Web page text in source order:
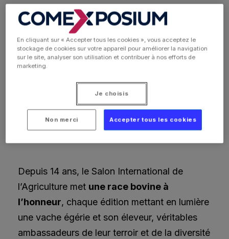
Rencontrez la vache égérie de cette année et
découvrez les icônes des années précédentes. Un
voyage à travers le temps!
Depuis 14 ans, le Salon International de
l’Agriculture met une race bovine à
l’honneur, chaque édition mettant en lumière
une vache égérie et son éleveur, véritables
ambassadeurs de leur terroir et de la diversité
En cliquant sur « Accepter tous les cookies », vous acceptez le
stockage de cookies sur votre appareil pour améliorer la navigation
sur le site, analyser son utilisation et contribuer à nos efforts de
marketing.
Je choisis
Non merci Accepter tous les cookies
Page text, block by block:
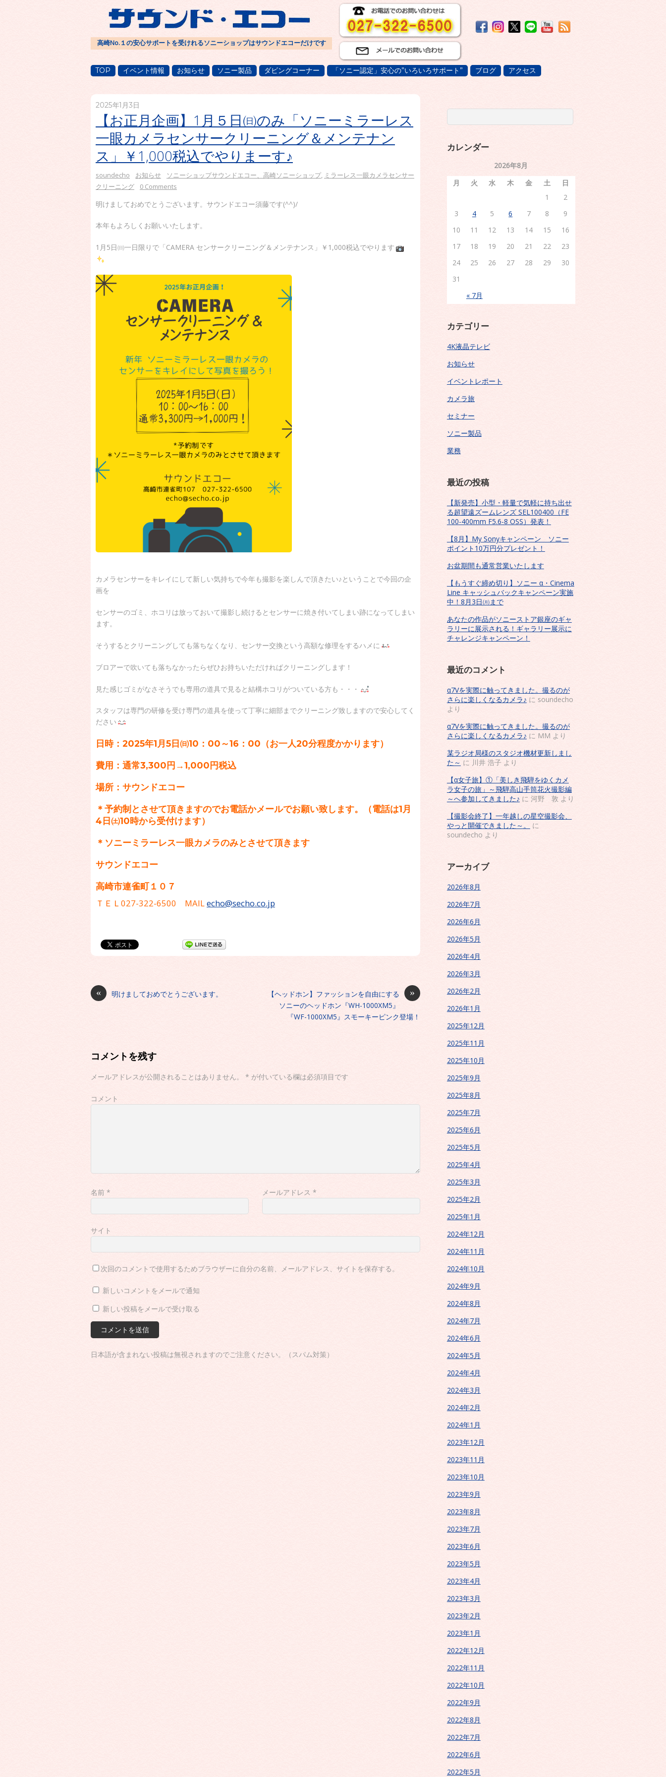
高崎No.１の安心サポートを受けれるソニーショップはサウンドエコーだけです
TOP イベント情報 お知らせ ソニー製品 ダビングコーナー 「ソニー認定」安心の”いろいろサポート” ブログ アクセス
2025年1月3日
【お正月企画】1月５日㈰のみ「ソニーミラーレス
一眼カメラセンサークリーニング＆メンテナン
ス」￥1,000税込でやりまーす♪
soundecho お知らせ ソニーショップサウンドエコー、高崎ソニーショップ, ミラーレス一眼カメラセンサー
クリーニング
0 Comments
明けましておめでとうございます。サウンドエコー須藤です(^^)/
本年もよろしくお願いいたします。
1月5日㈰一日限りで「CAMERA センサークリーニング＆メンテナンス」￥1,000税込でやります
カメラセンサーをキレイにして新しい気持ちで今年も撮影を楽しんで頂きたい♪ということで今回の企
画を
センサーのゴミ、ホコリは放っておいて撮影し続けるとセンサーに焼き付いてしまい跡になってしまい
ます。
そうするとクリーニングしても落ちなくなり、センサー交換という高額な修理をするハメに
ブロアーで吹いても落ちなかったらぜひお持ちいただければクリーニングします！
見た感じゴミがなさそうでも専用の道具で見ると結構ホコリがついている方も・・・
スタッフは専門の研修を受け専門の道具を使って丁寧に細部までクリーニング致しますので安心してく
ださい
日時：2025年1月5日㈰10：00～16：00（お一人20分程度かかります）
費用：通常3,300円→1,000円税込
場所：サウンドエコー
＊予約制とさせて頂きますのでお電話かメールでお願い致します。（電話は1月
4日㈯10時から受付けます）
＊ソニーミラーレス一眼カメラのみとさせて頂きます
サウンドエコー
高崎市連雀町１０７
ＴＥＬ027-322-6500 MAILecho@secho.co.jp
« 明けましておめでとうございます。 »
【ヘッドホン】ファッションを自由にする
ソニーのヘッドホン『WH-1000XM5』
『WF-1000XM5』スモーキーピンク登場！
コメントを残す
メールアドレスが公開されることはありません。 * が付いている欄は必須項目です
コメント
名前 * メールアドレス *
サイト
次回のコメントで使用するためブラウザーに自分の名前、メールアドレス、サイトを保存する。
新しいコメントをメールで通知
新しい投稿をメールで受け取る
日本語が含まれない投稿は無視されますのでご注意ください。（スパム対策）
カレンダー
2026年8月
月
火 水 木 金 土 日
« 7月
1
2
3
4 5 6 7 8
9
10
11 12 13 14 15
16
17
18 19 20 21 22
23
24
25 26 27 28 29
30
31
カテゴリー
4K液晶テレビ
お知らせ
イベントレポート
カメラ旅
セミナー
ソニー製品
業務
最近の投稿
【新発売】小型・軽量で気軽に持ち出せ
る超望遠ズームレンズ SEL100400（FE
100-400mm F5.6-8 OSS）発表！
【8月】My Sonyキャンペーン ソニー
ポイント10万円分プレゼント！
お盆期間も通常営業いたします
【もうすぐ締め切り】ソニー α・Cinema
Line キャッシュバックキャンペーン実施
中！8月3日㈪まで
あなたの作品がソニーストア銀座のギャ
ラリーに展示される！ギャラリー展示に
チャレンジキャンペーン！
最近のコメント
α7Vを実際に触ってきました。撮るのが
さらに楽しくなるカメラ♪ に soundecho
より
α7Vを実際に触ってきました。撮るのが
さらに楽しくなるカメラ♪ に MM より
某ラジオ局様のスタジオ機材更新しまし
た～ に 川井 浩子 より
【α女子旅】①「美しき飛騨をゆくカメ
ラ女子の旅」～飛騨高山手筒花火撮影編
～へ参加してきました♪ に 河野 敦 より
【撮影会終了】一年越しの星空撮影会、
やっと開催できました～。
に
soundecho より
アーカイブ
2026年8月
2026年7月
2026年6月
2026年5月
2026年4月
2026年3月
2026年2月
2026年1月
2025年12月
2025年11月
2025年10月
2025年9月
2025年8月
2025年7月
2025年6月
2025年5月
2025年4月
2025年3月
2025年2月
2025年1月
2024年12月
2024年11月
2024年10月
2024年9月
2024年8月
2024年7月
2024年6月
2024年5月
2024年4月
2024年3月
2024年2月
2024年1月
2023年12月
2023年11月
2023年10月
2023年9月
2023年8月
2023年7月
2023年6月
2023年5月
2023年4月
2023年3月
2023年2月
2023年1月
2022年12月
2022年11月
2022年10月
2022年9月
2022年8月
2022年7月
2022年6月
2022年5月
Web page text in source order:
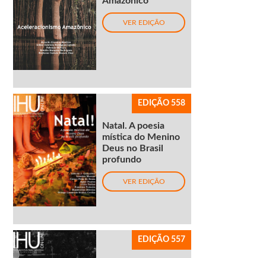
VER EDIÇÃO
EDIÇÃO 558
Natal. A poesia
mística do Menino
Deus no Brasil
profundo
VER EDIÇÃO
EDIÇÃO 557
──────
(WORK ITEM): Word for word, quote the lines above. Omit the pictures.

(RESULT BELOW):
Web page text in source order:
Rencontrez la vache égérie de cette année et
découvrez les icônes des années précédentes. Un
voyage à travers le temps!
Depuis 14 ans, le Salon International de
l’Agriculture met une race bovine à
l’honneur, chaque édition mettant en lumière
une vache égérie et son éleveur, véritables
ambassadeurs de leur terroir et de la diversité
En cliquant sur « Accepter tous les cookies », vous acceptez le
stockage de cookies sur votre appareil pour améliorer la navigation
sur le site, analyser son utilisation et contribuer à nos efforts de
marketing.
Je choisis
Non merci Accepter tous les cookies
Page text, block by block:
高崎No.１の安心サポートを受けれるソニーショップはサウンドエコーだけです
TOP イベント情報 お知らせ ソニー製品 ダビングコーナー 「ソニー認定」安心の”いろいろサポート” ブログ アクセス
2025年1月3日
【お正月企画】1月５日㈰のみ「ソニーミラーレス
一眼カメラセンサークリーニング＆メンテナン
ス」￥1,000税込でやりまーす♪
soundecho お知らせ ソニーショップサウンドエコー、高崎ソニーショップ, ミラーレス一眼カメラセンサー
クリーニング
0 Comments
明けましておめでとうございます。サウンドエコー須藤です(^^)/
本年もよろしくお願いいたします。
1月5日㈰一日限りで「CAMERA センサークリーニング＆メンテナンス」￥1,000税込でやります
カメラセンサーをキレイにして新しい気持ちで今年も撮影を楽しんで頂きたい♪ということで今回の企
画を
センサーのゴミ、ホコリは放っておいて撮影し続けるとセンサーに焼き付いてしまい跡になってしまい
ます。
そうするとクリーニングしても落ちなくなり、センサー交換という高額な修理をするハメに
ブロアーで吹いても落ちなかったらぜひお持ちいただければクリーニングします！
見た感じゴミがなさそうでも専用の道具で見ると結構ホコリがついている方も・・・
スタッフは専門の研修を受け専門の道具を使って丁寧に細部までクリーニング致しますので安心してく
ださい
日時：2025年1月5日㈰10：00～16：00（お一人20分程度かかります）
費用：通常3,300円→1,000円税込
場所：サウンドエコー
＊予約制とさせて頂きますのでお電話かメールでお願い致します。（電話は1月
4日㈯10時から受付けます）
＊ソニーミラーレス一眼カメラのみとさせて頂きます
サウンドエコー
高崎市連雀町１０７
ＴＥＬ027-322-6500 MAILecho@secho.co.jp
« 明けましておめでとうございます。 »
【ヘッドホン】ファッションを自由にする
ソニーのヘッドホン『WH-1000XM5』
『WF-1000XM5』スモーキーピンク登場！
コメントを残す
メールアドレスが公開されることはありません。 * が付いている欄は必須項目です
コメント
名前 * メールアドレス *
サイト
次回のコメントで使用するためブラウザーに自分の名前、メールアドレス、サイトを保存する。
新しいコメントをメールで通知
新しい投稿をメールで受け取る
日本語が含まれない投稿は無視されますのでご注意ください。（スパム対策）
カレンダー
2026年8月
月
火 水 木 金 土 日
« 7月
1
2
3
4 5 6 7 8
9
10
11 12 13 14 15
16
17
18 19 20 21 22
23
24
25 26 27 28 29
30
31
カテゴリー
4K液晶テレビ
お知らせ
イベントレポート
カメラ旅
セミナー
ソニー製品
業務
最近の投稿
【新発売】小型・軽量で気軽に持ち出せ
る超望遠ズームレンズ SEL100400（FE
100-400mm F5.6-8 OSS）発表！
【8月】My Sonyキャンペーン ソニー
ポイント10万円分プレゼント！
お盆期間も通常営業いたします
【もうすぐ締め切り】ソニー α・Cinema
Line キャッシュバックキャンペーン実施
中！8月3日㈪まで
あなたの作品がソニーストア銀座のギャ
ラリーに展示される！ギャラリー展示に
チャレンジキャンペーン！
最近のコメント
α7Vを実際に触ってきました。撮るのが
さらに楽しくなるカメラ♪ に soundecho
より
α7Vを実際に触ってきました。撮るのが
さらに楽しくなるカメラ♪ に MM より
某ラジオ局様のスタジオ機材更新しまし
た～ に 川井 浩子 より
【α女子旅】①「美しき飛騨をゆくカメ
ラ女子の旅」～飛騨高山手筒花火撮影編
～へ参加してきました♪ に 河野 敦 より
【撮影会終了】一年越しの星空撮影会、
やっと開催できました～。
に
soundecho より
アーカイブ
2026年8月
2026年7月
2026年6月
2026年5月
2026年4月
2026年3月
2026年2月
2026年1月
2025年12月
2025年11月
2025年10月
2025年9月
2025年8月
2025年7月
2025年6月
2025年5月
2025年4月
2025年3月
2025年2月
2025年1月
2024年12月
2024年11月
2024年10月
2024年9月
2024年8月
2024年7月
2024年6月
2024年5月
2024年4月
2024年3月
2024年2月
2024年1月
2023年12月
2023年11月
2023年10月
2023年9月
2023年8月
2023年7月
2023年6月
2023年5月
2023年4月
2023年3月
2023年2月
2023年1月
2022年12月
2022年11月
2022年10月
2022年9月
2022年8月
2022年7月
2022年6月
2022年5月
Web page text in source order:
VER EDIÇÃO
EDIÇÃO 558
Natal. A poesia
mística do Menino
Deus no Brasil
profundo
VER EDIÇÃO
EDIÇÃO 557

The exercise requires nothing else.